Pro Controller Latency Explainer

Why the Nintendo Switch Pro Controller Has Extra USB Latency

The Nintendo Switch Pro Controller often shows more latency over USB than over Bluetooth, and the delay can be variable by up to a frame in 60 FPS titles. This behavior is caused by the controller’s internal architecture, not the USB cable or the Switch console.


Dual-MCU Design

Inside the Pro Controller, Nintendo uses two microcontrollers:

  1. Broadcom MCU

    • Reads all buttons and stick inputs

    • Manages Bluetooth communication

    • Is firmware-compatible with Joy-Con controllers

  2. STM32 MCU

    • Provides USB connectivity

    • Communicates with the Broadcom MCU via UART

    • Converts internal UART input data into USB HID packets

This design allows Nintendo to reuse Joy-Con firmware logic in a Pro Controller form factor without rewriting core input and state handling.


Why USB Is Slower

In USB mode, data travels through this internal path:

Input → Broadcom MCU → UART → STM32 → USB → Switch

In Bluetooth mode, the STM32 is bypassed:

Input → Broadcom MCU → Bluetooth → Switch

Because two MCUs must coordinate asynchronously, USB mode introduces:

  • UART polling delay

  • STM32 buffering / packet scheduling

  • USB HID framing

  • Switch USB polling alignment

These timing layers create inconsistent latency, which is why USB mode can feel slightly slower or less predictable than Bluetooth.

Bluetooth is the native controller signaling path, and Nintendo optimized the Broadcom MCU and Switch OS around it.

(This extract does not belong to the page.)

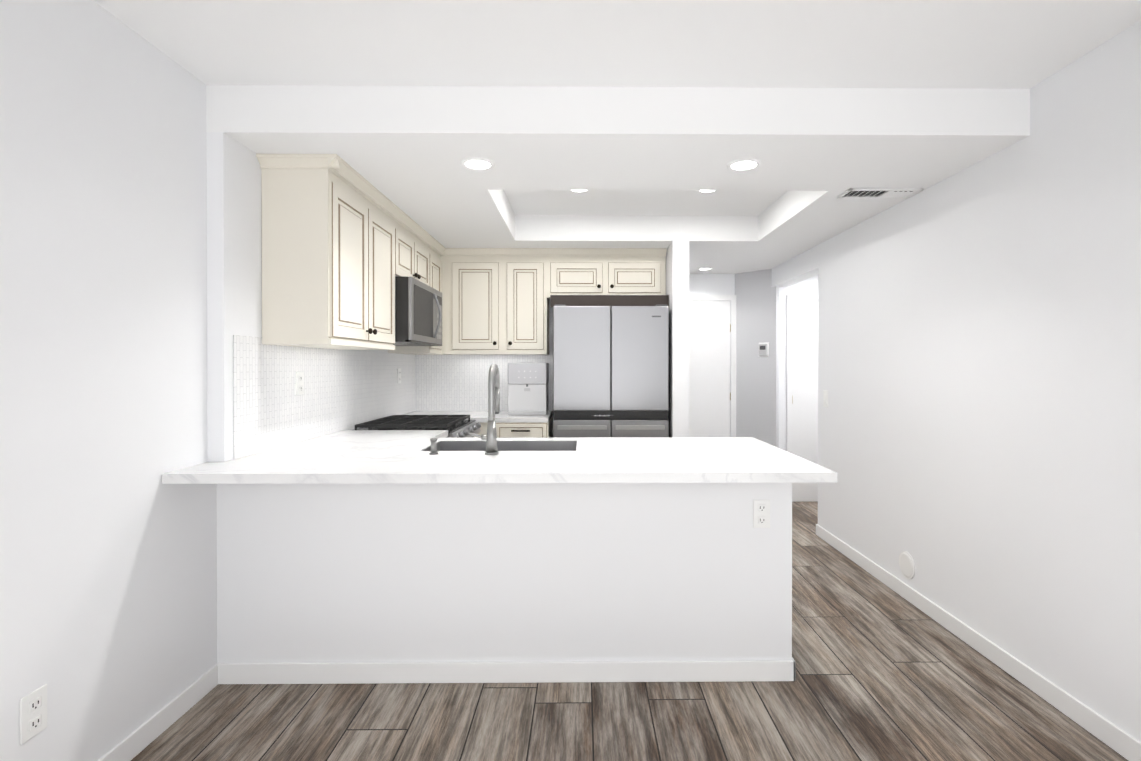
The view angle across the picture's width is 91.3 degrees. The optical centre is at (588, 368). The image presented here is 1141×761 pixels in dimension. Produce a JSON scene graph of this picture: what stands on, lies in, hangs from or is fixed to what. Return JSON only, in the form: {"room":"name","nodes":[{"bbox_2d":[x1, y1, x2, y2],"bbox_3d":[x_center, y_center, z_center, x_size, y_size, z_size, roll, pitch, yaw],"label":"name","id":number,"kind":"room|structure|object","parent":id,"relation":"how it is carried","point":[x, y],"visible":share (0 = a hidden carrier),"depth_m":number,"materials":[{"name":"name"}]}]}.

USB was implemented as a translation layer, not a low-latency transport.


Feature Clue: Amiibo

Because certain subsystems (e.g., NFC / Amiibo) live directly on the Broadcom MCU and are never exposed through the STM32, Amiibo does not work over USB, further confirming that USB mode is a limited bridge, not a native protocol.


Comparison: RP2040-Based Controllers (GC Ultimate / ProGCC)

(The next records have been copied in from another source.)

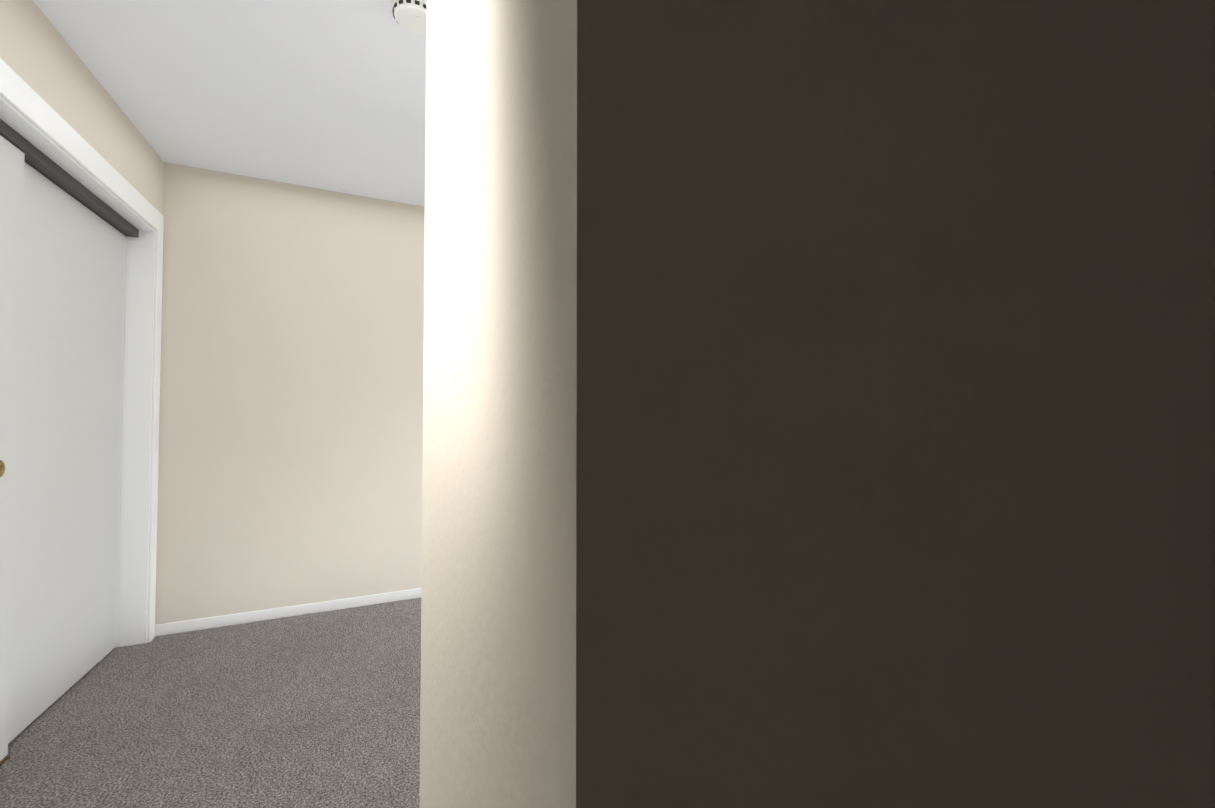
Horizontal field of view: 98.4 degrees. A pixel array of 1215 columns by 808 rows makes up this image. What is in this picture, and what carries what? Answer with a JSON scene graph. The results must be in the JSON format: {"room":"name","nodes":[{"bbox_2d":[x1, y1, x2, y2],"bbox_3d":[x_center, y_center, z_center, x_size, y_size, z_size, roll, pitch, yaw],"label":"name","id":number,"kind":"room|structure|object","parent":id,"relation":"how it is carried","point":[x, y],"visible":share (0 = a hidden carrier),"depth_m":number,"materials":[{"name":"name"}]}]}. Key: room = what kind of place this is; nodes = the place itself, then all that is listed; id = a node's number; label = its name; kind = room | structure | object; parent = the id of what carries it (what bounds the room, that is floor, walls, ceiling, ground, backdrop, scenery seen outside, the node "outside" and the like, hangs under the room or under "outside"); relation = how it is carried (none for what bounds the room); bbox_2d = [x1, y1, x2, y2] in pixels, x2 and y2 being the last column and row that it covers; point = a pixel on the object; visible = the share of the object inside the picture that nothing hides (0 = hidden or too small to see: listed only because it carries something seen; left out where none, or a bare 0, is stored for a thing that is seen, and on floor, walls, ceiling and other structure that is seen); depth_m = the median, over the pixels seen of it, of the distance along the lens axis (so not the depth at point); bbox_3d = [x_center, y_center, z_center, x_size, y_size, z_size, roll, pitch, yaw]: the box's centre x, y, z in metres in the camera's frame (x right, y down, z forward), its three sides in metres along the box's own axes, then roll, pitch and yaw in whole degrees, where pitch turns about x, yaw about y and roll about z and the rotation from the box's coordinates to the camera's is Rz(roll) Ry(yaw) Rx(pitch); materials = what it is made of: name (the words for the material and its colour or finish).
{"room":"bedroom","nodes":[
{"label":"bedroom","id":0,"kind":"room"},
{"bbox_2d":[0,0,163,642],"bbox_3d":[-1.681,-0.079,1.114,0.160,2.440,3.400,1,-2,-24],"label":"wall","id":1,"kind":"structure","parent":0,"point":[41,59],"depth_m":1.91,"materials":[{"name":"paint"}]},
{"bbox_2d":[0,119,138,765],"bbox_3d":[-1.972,0.135,1.699,0.075,2.042,1.889,1,-2,-24],"label":"sliding doors","id":2,"kind":"structure","parent":1,"relation":"in","point":[63,244],"depth_m":2.01,"materials":[{"name":"white paint"},{"name":"dark metal"},{"name":"brass"}]},
{"bbox_2d":[0,58,163,647],"bbox_3d":[-1.946,0.082,1.712,0.171,2.150,2.039,1,-2,-24],"label":"trim","id":3,"kind":"structure","parent":1,"relation":"attached to","point":[31,115],"depth_m":2.57,"materials":[{"name":"white wood"}]},
{"bbox_2d":[0,598,420,807],"bbox_3d":[0.039,1.196,1.272,4.850,0.100,4.830,1,-2,-27],"label":"floor","id":4,"kind":"structure","parent":0,"point":[318,710],"depth_m":1.91,"materials":[{"name":"carpet"}]},
{"bbox_2d":[33,0,425,206],"bbox_3d":[0.039,-1.343,1.336,4.850,0.100,4.830,1,-2,-27],"label":"ceiling","id":5,"kind":"structure","parent":0,"point":[330,95],"depth_m":2.08,"materials":[{"name":"white paint"}]},
{"bbox_2d":[391,0,426,33],"bbox_3d":[-0.627,-1.261,1.705,0.144,0.046,0.144,1,-2,-27],"label":"smoke detector","id":6,"kind":"object","parent":5,"relation":"attached to","point":[409,15],"visible":0.75,"depth_m":1.67,"materials":[{"name":"white plastic"}]},
{"bbox_2d":[155,162,424,624],"bbox_3d":[-1.015,-0.021,3.409,4.850,2.440,0.120,1,-2,-27],"label":"wall","id":7,"kind":"structure","parent":0,"point":[290,464],"depth_m":2.94,"materials":[{"name":"paint"}]},
{"bbox_2d":[155,588,420,635],"bbox_3d":[-0.628,1.173,3.500,3.750,0.058,0.012,1,-2,-27],"label":"baseboard","id":8,"kind":"structure","parent":7,"relation":"attached to","point":[237,618],"depth_m":2.90,"materials":[{"name":"white wood"}]},
{"bbox_2d":[419,0,1214,807],"bbox_3d":[1.319,-0.085,0.850,3.070,2.440,0.120,1,-2,-28],"label":"wall","id":9,"kind":"structure","parent":0,"point":[817,402],"depth_m":0.10,"materials":[{"name":"paint"}]}
]}

Other modern Switch-compatible controllers such as GC Ultimate and ProGCC do not exhibit the same USB latency behavior.

Why?

  • These devices use a single RP2040 MCU

  • The RP2040:

    • Reads inputs directly

    • Generates USB HID packets directly

    • Does not use UART translation or a bridging microcontroller

This creates a direct input → USB HID path, eliminating the variable internal delay seen in the Pro Controller.

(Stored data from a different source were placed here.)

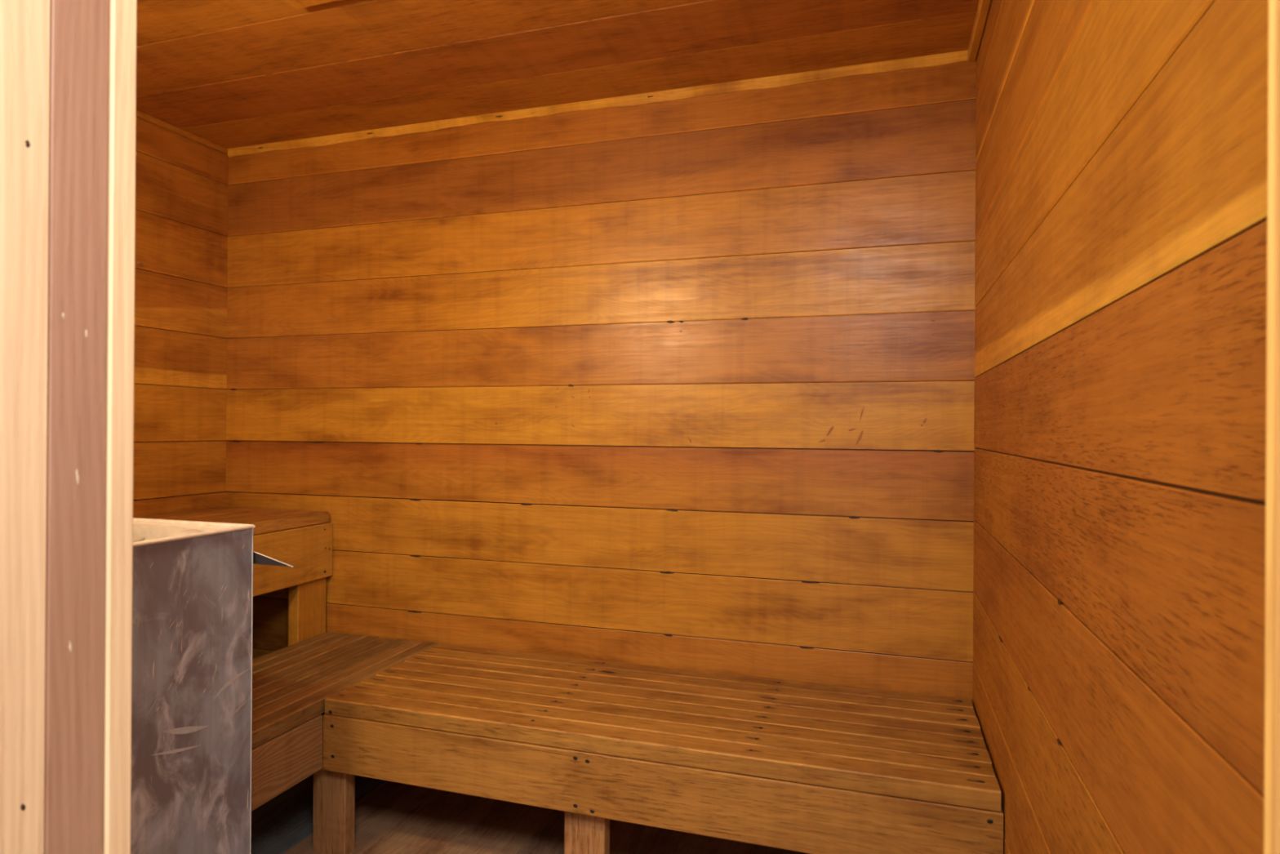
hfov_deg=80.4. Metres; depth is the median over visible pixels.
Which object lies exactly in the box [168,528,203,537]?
stone
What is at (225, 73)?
ceiling
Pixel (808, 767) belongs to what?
slatted bench
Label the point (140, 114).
trim
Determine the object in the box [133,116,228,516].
wall
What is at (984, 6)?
trim
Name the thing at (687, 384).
wall
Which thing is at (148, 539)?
stone
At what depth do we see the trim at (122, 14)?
0.52 m
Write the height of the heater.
0.876 m
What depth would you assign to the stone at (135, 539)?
1.45 m
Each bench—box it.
[133,506,332,645]
[251,631,437,811]
[312,643,1003,853]
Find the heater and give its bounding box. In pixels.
[130,517,293,853]
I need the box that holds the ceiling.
[136,0,979,148]
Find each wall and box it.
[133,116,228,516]
[226,60,977,702]
[972,0,1268,853]
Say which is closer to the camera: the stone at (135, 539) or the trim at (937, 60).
the stone at (135, 539)
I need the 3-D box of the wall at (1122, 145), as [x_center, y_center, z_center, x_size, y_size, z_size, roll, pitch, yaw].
[0.572,0.069,1.042,0.021,2.001,1.772,0,0,18]
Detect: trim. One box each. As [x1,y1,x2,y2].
[0,0,50,853]
[44,0,109,853]
[102,0,137,853]
[136,110,227,154]
[226,49,968,157]
[967,0,991,62]
[1263,0,1279,853]
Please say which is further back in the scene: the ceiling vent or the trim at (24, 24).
the ceiling vent
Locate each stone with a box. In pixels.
[133,536,145,542]
[142,537,159,541]
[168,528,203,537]
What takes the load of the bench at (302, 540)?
on the floor
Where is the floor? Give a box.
[251,773,808,853]
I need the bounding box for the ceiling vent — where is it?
[281,0,339,9]
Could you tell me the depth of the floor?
2.00 m
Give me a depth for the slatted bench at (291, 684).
1.90 m
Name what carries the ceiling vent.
in the ceiling
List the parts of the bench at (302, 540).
seat, leg
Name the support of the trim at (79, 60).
attached to the wall
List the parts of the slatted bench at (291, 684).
seat
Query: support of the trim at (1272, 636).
attached to the wall

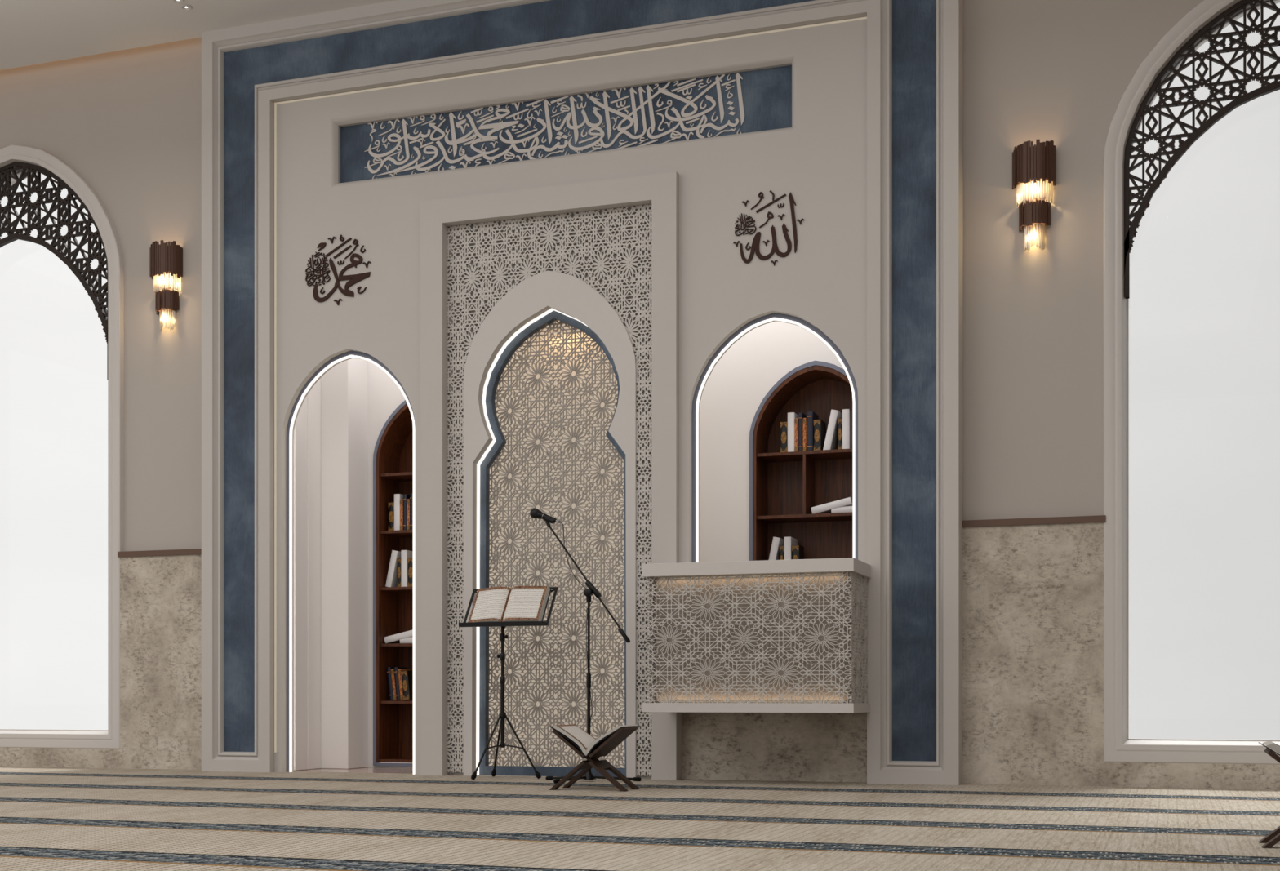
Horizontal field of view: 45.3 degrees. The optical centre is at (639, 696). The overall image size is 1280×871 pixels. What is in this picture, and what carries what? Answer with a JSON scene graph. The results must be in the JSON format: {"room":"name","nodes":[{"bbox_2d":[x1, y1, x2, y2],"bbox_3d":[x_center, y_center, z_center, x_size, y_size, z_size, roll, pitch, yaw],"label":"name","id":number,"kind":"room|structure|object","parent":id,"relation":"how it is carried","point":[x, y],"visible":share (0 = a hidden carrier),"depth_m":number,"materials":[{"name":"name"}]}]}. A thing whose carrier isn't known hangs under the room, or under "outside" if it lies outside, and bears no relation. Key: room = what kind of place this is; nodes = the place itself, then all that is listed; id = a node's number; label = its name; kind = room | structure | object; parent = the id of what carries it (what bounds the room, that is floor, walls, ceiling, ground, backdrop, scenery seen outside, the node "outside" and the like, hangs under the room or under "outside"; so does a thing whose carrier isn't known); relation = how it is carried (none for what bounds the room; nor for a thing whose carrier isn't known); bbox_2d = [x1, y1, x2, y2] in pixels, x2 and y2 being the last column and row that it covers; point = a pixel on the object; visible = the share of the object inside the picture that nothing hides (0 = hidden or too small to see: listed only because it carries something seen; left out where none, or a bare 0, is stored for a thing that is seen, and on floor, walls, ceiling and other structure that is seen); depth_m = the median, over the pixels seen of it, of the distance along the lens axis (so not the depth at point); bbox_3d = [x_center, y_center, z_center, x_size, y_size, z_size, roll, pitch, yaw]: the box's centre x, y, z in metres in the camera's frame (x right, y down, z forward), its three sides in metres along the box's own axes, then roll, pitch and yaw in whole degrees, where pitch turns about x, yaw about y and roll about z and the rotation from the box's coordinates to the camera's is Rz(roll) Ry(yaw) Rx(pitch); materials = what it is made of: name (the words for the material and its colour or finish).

Input → RP2040 → USB → Switch

As a result, USB mode on RP2040-based controllers is far more consistent and often lower latency than wired mode on the official Pro Controller.


Bottom Line

  • The Switch Pro Controller’s extra USB delay is caused by its internal UART-to-USB bridging architecture, not the console or cable.

  • Bluetooth mode is typically lower latency and more consistent on the official Pro Controller.

  • Controllers that use a single MCU with native USB (e.g., RP2040) avoid this problem entirely.